By David Bloys - News for Public Officials - June 22, 2008.

Maybe you’ve never heard of B.J. Ostergren, but she knows a lot about you. She knows where you live and how much you pay to live there. She has your driver’s license number, your signature, credit card and bank numbers and she has your Social Security number. Likely as not, she has the goods on your parents and children as well. She gathered it all from government websites. She wants the state to stop displaying your private data online but a new law in Virginia says government agencies have an exclusive right to display private data contained in Public Records online.  Now Ostergren is taking her battle  to federal court.

Ostergren has gleaned from online government records the Social Security numbers of many prominent people — Jeb Bush, Colin Powell, Porter Goss and Tom DeLay among them — and posted the documents on her own Web site to demonstrate government’s failure to protect individuals’ privacy.

"I'm not going after the little guy, I'm going after people of prominence that could have some power to do something about this," Ostergren said.

Ostergren’s website, TheVirginiaWatchdog.com advocates against making personal information available on the Internet. The website includes Public Records obtained by Ostergren from government websites that include the Social Security Numbers of public officials. By posting these documents, Ostergren hopes to illustrate the type of information available on government websites, and to prod officials to take action.

Perhaps most offensive to Virginia officials are the links Ostergren posts on her site that document just how easy it is to find documents containing Social Security numbers and other private data belonging to Virginia's own legislators, judges and county officials.

In March, Virginia legislators reacted to Ostergren’s website by amending a state law prohibiting anyone except government agencies from posting private data online.

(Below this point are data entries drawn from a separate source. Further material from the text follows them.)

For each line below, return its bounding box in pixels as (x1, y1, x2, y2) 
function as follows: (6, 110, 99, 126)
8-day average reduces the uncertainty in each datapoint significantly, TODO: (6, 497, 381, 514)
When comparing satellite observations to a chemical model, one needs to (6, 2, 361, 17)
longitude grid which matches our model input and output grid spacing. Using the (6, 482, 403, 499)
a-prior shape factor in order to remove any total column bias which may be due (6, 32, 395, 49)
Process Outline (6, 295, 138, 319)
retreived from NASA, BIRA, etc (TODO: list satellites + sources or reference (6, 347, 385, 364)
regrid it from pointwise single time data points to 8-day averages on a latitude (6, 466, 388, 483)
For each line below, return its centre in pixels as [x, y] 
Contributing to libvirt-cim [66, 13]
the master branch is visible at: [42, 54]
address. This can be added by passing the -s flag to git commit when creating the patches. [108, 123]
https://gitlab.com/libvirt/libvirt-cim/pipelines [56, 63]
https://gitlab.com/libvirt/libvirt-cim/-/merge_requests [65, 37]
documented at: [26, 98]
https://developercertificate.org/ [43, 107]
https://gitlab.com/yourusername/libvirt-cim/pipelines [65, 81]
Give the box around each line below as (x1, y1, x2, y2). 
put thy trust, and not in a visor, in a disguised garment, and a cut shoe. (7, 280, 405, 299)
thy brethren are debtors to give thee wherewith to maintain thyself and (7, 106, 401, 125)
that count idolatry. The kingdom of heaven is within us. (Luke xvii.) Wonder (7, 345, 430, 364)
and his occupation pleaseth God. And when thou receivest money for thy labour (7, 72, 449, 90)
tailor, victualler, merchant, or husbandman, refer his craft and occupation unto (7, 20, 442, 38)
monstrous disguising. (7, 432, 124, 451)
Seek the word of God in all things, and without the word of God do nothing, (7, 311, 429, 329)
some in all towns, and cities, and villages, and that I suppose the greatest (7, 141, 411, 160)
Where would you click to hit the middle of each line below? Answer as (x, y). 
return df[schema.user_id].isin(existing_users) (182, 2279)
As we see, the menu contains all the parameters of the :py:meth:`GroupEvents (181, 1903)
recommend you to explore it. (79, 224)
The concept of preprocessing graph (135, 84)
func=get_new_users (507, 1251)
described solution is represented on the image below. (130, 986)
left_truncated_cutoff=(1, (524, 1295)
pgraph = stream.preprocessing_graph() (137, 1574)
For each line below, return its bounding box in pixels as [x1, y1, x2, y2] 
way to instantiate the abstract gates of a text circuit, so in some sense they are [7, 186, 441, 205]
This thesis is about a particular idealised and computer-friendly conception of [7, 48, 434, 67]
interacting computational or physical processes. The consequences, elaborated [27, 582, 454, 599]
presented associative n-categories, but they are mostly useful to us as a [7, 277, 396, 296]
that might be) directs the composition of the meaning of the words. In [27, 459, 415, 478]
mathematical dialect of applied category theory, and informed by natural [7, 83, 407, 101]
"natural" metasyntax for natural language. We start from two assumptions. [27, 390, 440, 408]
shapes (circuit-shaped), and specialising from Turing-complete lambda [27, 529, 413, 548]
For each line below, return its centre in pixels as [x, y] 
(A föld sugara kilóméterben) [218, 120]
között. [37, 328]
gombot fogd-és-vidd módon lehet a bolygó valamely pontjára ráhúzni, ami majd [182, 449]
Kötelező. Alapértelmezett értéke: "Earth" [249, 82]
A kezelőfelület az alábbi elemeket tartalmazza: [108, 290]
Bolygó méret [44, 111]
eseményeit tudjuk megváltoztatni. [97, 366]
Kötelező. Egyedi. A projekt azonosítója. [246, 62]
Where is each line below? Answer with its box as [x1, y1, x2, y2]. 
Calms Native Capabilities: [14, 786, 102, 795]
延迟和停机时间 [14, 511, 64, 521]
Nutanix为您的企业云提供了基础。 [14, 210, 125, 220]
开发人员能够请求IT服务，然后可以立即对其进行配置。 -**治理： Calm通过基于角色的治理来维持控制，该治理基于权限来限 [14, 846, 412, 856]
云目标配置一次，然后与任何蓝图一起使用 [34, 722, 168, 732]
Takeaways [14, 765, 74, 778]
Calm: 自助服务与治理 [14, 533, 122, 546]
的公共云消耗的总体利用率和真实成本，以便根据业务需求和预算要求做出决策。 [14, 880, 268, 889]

Under the previous law, individuals were prohibited from disclosing Social Security numbers obtained from private sources, but millions of Public Records containing Social Security numbers and other private information are available in Virginia on the state’s own websites.

Government websites have become a rich source of data needed by terrorists, identity thieves and stalkers.

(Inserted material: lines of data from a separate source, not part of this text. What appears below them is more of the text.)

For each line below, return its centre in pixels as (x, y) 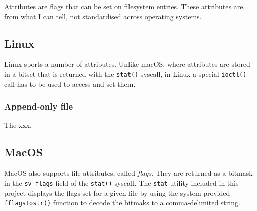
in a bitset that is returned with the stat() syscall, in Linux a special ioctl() (125, 74)
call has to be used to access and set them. (70, 84)
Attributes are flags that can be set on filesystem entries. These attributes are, (125, 6)
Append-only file (39, 106)
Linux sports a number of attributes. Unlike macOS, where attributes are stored (127, 64)
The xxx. (18, 125)
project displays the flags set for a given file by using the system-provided (117, 193)
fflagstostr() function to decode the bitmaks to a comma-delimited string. (122, 203)
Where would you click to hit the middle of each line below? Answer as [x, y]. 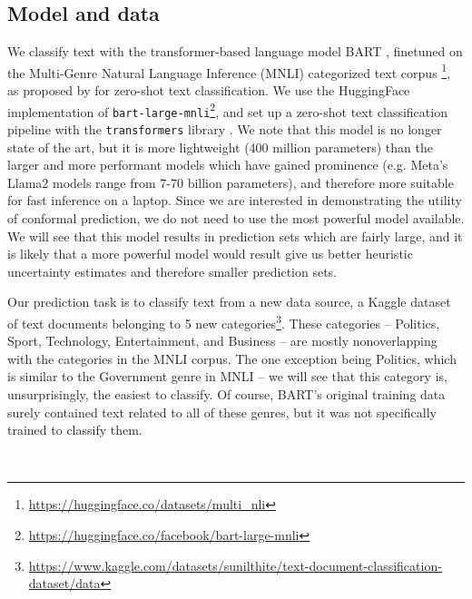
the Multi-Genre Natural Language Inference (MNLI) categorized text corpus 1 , [229, 71]
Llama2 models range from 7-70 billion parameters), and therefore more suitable [231, 182]
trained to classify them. [75, 430]
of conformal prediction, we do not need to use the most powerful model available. [236, 217]
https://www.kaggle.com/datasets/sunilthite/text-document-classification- [235, 565]
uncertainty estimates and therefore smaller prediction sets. [172, 271]
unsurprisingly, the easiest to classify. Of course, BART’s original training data [226, 393]
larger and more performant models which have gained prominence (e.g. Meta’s [228, 165]
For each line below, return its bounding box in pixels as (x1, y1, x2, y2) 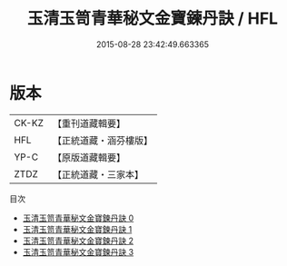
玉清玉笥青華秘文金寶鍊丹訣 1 (22, 223, 133, 234)
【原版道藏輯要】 (52, 151, 125, 163)
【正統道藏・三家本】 (52, 168, 143, 181)
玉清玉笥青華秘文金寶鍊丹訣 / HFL (26, 8, 279, 29)
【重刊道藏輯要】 (52, 117, 125, 130)
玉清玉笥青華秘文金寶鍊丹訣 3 (22, 246, 134, 257)
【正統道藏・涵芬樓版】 (52, 133, 153, 146)
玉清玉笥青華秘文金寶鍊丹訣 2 (22, 235, 134, 246)
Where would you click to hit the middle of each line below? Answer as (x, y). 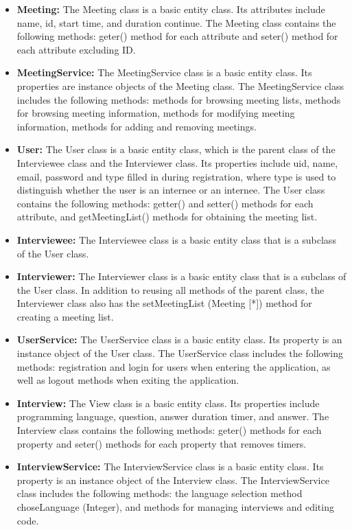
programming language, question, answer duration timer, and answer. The (173, 416)
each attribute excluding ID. (76, 49)
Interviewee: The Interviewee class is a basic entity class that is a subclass (176, 239)
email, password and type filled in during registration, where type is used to (176, 176)
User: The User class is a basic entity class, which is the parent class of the (176, 149)
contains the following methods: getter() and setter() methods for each (165, 203)
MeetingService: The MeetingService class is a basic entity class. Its (164, 72)
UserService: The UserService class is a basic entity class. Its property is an (179, 339)

Experts say terrorism and identity theft go hand in hand. The al-Qaida training manual US troops found on a laptop computer in Afghanistan includes provisions for trainees to leave camp with five fake personas, says Judith Collins, an identity theft expert, who uses a copy of the manual to train law enforcement officials. Terrorists are regularly schooled in the art of subsisting off credit card fraud while living in the United States, Collins says. The manual also instructs would-be terrorists on the easiest way to find the information they need.

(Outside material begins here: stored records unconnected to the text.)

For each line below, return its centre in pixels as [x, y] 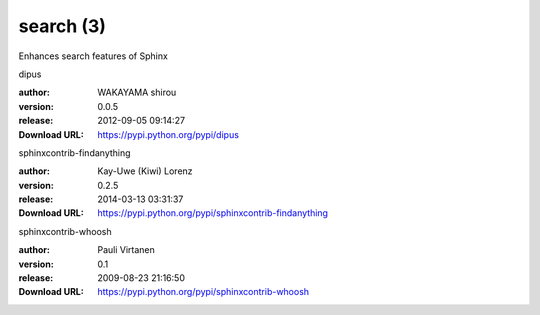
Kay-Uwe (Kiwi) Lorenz [145, 171]
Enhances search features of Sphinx [93, 56]
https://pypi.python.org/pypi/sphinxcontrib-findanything [213, 213]
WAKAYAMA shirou [137, 92]
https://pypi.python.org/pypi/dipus [168, 134]
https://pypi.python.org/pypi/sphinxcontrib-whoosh [203, 292]
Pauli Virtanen [126, 250]
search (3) [62, 26]
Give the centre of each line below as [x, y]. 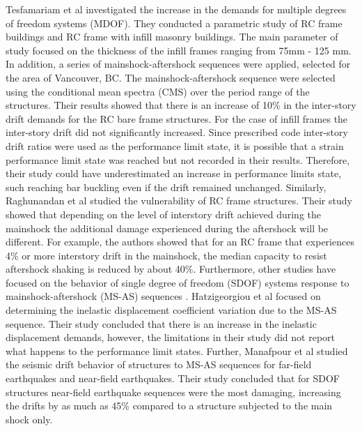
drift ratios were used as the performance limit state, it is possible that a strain [175, 145]
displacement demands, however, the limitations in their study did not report [170, 337]
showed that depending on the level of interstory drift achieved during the [164, 214]
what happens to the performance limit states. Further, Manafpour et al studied [177, 350]
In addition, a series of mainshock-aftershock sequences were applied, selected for [178, 64]
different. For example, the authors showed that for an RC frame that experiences [180, 242]
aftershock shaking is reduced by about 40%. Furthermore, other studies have [171, 269]
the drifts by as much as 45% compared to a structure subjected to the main [169, 406]
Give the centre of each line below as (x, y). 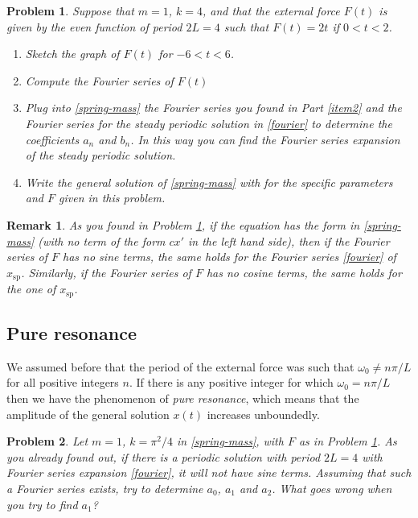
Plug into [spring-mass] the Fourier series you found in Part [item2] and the (213, 108)
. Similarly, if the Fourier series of (106, 272)
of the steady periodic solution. (100, 155)
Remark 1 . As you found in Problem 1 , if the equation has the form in (183, 224)
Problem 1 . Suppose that (70, 10)
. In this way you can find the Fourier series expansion (265, 139)
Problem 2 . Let (47, 441)
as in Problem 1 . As (348, 441)

According to former Secretary of Defense Donald Rumsfeld, speaking on January 15, 2003, the al Qaeda training manual tells its readers, "Using public sources openly and without resorting to illegal means, it is possible to gather at least 80 percent of all information required about the enemy."

The concept of document security by paid or free subscription to government websites has also proven deadly for at least two young women. Amy Boyer and Rebecca Schaeffer both lost their lives as a result of stalkers accessing their information through government websites. The 1989 murder of TV actress Rebecca Schaeffer resulted in the often-ignored National Driver Protection Act which makes it illegal for companies to buy driver records from state governments. Cases abound of government websites failing to protect constituents when publishing private data contained in Public Records online.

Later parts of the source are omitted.